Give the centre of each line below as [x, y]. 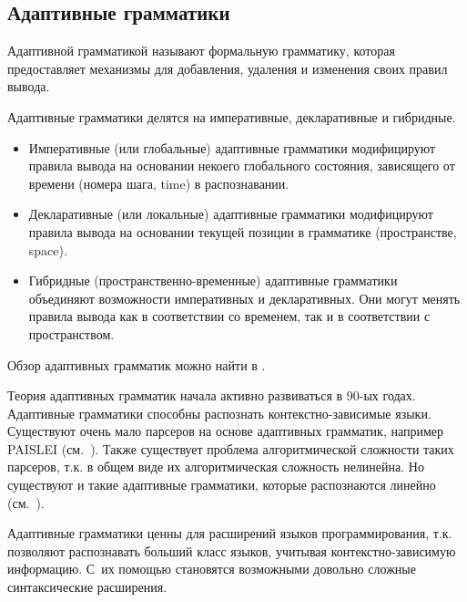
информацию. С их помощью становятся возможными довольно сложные [212, 569]
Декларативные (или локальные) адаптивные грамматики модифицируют [231, 214]
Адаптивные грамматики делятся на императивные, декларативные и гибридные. [232, 116]
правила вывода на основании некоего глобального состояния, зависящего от [242, 166]
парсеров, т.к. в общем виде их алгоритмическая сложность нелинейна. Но [216, 467]
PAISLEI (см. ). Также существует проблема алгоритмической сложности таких [231, 448]
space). [48, 249]
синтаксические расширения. [87, 587]

★ ★ ★ ★ ★ ★ ★

— Task instructions —
Could you retype every record exactly, leaving the pictures out?

— Solution for this exercise —
Give the centre of each line below as [x, y]. 
информацию. С их помощью становятся возможными довольно сложные [212, 569]
Декларативные (или локальные) адаптивные грамматики модифицируют [231, 214]
Адаптивные грамматики делятся на императивные, декларативные и гибридные. [232, 116]
правила вывода на основании некоего глобального состояния, зависящего от [242, 166]
парсеров, т.к. в общем виде их алгоритмическая сложность нелинейна. Но [216, 467]
PAISLEI (см. ). Также существует проблема алгоритмической сложности таких [231, 448]
space). [48, 249]
синтаксические расширения. [87, 587]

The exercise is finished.